Exercise description: Only the lines below from the one that holds "Шаг 5. Найти" through the one that holds "scope of a specific" should appear in the answer, copied exactly, end lines included and pictures omitted.

Given data:
··········

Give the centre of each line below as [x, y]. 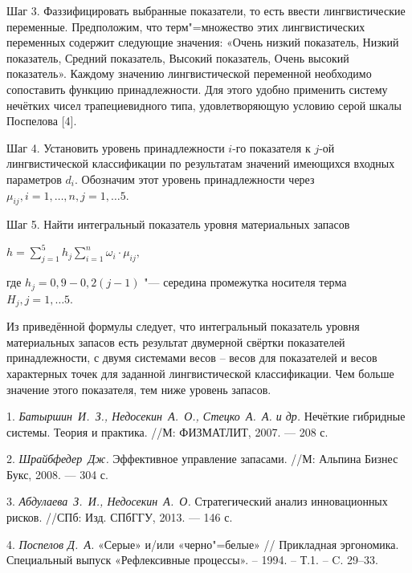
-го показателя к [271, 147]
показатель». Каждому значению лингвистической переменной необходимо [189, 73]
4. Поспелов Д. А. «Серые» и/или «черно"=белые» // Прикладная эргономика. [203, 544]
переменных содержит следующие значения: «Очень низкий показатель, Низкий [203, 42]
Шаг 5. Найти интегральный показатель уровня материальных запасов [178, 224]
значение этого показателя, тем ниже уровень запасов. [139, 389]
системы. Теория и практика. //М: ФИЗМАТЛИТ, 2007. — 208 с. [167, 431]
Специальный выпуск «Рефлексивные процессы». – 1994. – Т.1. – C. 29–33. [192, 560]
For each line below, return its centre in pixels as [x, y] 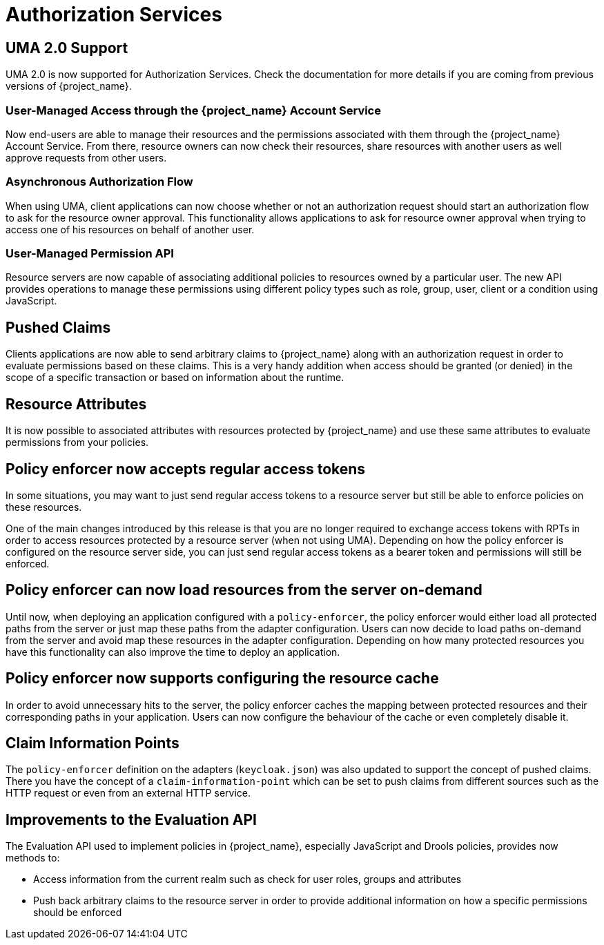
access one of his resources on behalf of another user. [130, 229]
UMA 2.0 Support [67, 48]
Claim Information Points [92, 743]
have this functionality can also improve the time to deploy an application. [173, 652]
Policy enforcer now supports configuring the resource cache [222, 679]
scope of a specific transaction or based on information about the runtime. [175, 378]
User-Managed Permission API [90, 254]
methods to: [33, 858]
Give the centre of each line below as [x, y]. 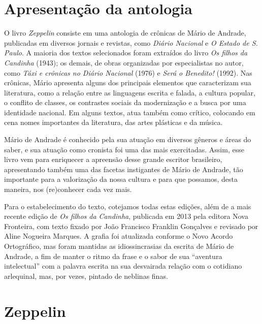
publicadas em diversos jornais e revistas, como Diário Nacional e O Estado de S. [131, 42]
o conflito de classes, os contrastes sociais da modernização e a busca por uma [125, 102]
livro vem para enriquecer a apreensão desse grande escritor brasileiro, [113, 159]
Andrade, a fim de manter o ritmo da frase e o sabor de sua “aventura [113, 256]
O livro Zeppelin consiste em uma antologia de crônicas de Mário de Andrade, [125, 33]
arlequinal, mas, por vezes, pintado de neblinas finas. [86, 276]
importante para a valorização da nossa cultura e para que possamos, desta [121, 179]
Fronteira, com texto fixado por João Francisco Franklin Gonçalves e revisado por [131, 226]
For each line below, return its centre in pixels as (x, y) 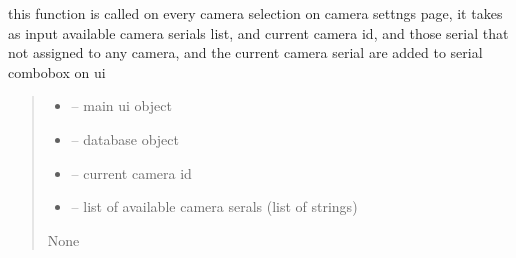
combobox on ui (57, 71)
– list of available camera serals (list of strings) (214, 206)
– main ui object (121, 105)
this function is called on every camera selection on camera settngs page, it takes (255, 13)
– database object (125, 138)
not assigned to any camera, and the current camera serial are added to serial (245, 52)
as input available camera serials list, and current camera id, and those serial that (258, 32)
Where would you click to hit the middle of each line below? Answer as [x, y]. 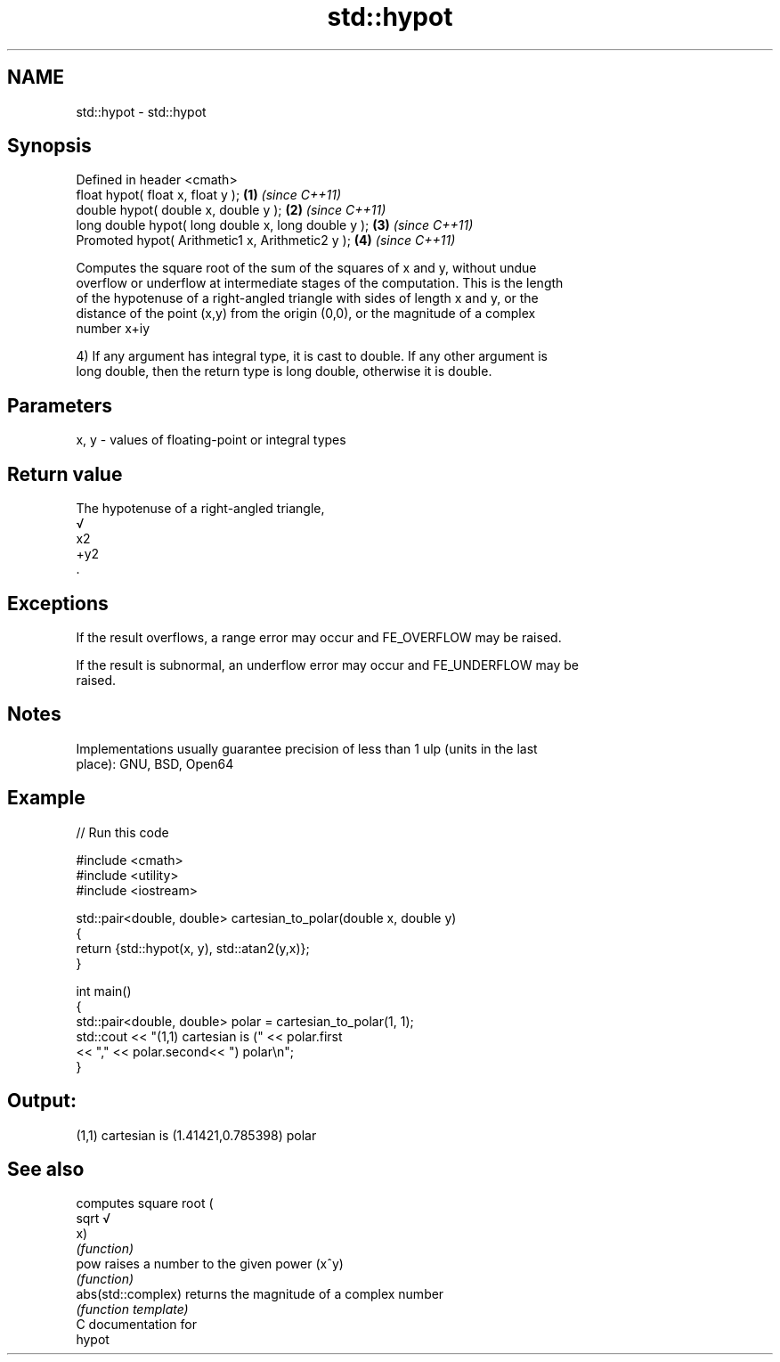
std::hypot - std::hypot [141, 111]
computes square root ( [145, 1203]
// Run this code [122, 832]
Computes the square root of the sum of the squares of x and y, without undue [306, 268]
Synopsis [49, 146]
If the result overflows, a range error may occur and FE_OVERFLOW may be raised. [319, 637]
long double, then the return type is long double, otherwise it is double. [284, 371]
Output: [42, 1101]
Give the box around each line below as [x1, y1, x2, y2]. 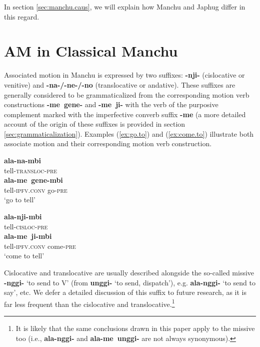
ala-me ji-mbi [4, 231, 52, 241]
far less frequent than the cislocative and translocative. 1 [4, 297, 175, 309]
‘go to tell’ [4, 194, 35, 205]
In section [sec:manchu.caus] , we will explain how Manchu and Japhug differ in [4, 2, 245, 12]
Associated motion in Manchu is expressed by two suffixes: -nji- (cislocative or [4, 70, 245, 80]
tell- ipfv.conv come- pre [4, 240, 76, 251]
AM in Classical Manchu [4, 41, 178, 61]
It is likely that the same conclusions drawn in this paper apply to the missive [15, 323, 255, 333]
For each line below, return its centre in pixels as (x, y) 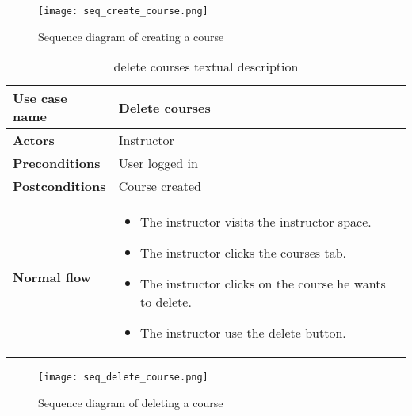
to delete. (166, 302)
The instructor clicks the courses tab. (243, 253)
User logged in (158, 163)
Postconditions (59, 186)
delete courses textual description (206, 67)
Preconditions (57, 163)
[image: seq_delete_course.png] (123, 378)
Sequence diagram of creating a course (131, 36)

··········

Task result:
Шаг 5. Найти интегральный показатель уровня материальных запасов [178, 224]
значение этого показателя, тем ниже уровень запасов. [139, 389]
системы. Теория и практика. //М: ФИЗМАТЛИТ, 2007. — 208 с. [167, 431]
Специальный выпуск «Рефлексивные процессы». – 1994. – Т.1. – C. 29–33. [192, 560]
For each line below, return its centre in pixels as [x, y] 
access one of his resources on behalf of another user. [130, 229]
UMA 2.0 Support [67, 48]
Claim Information Points [92, 743]
have this functionality can also improve the time to deploy an application. [173, 652]
Policy enforcer now supports configuring the resource cache [222, 679]
scope of a specific transaction or based on information about the runtime. [175, 378]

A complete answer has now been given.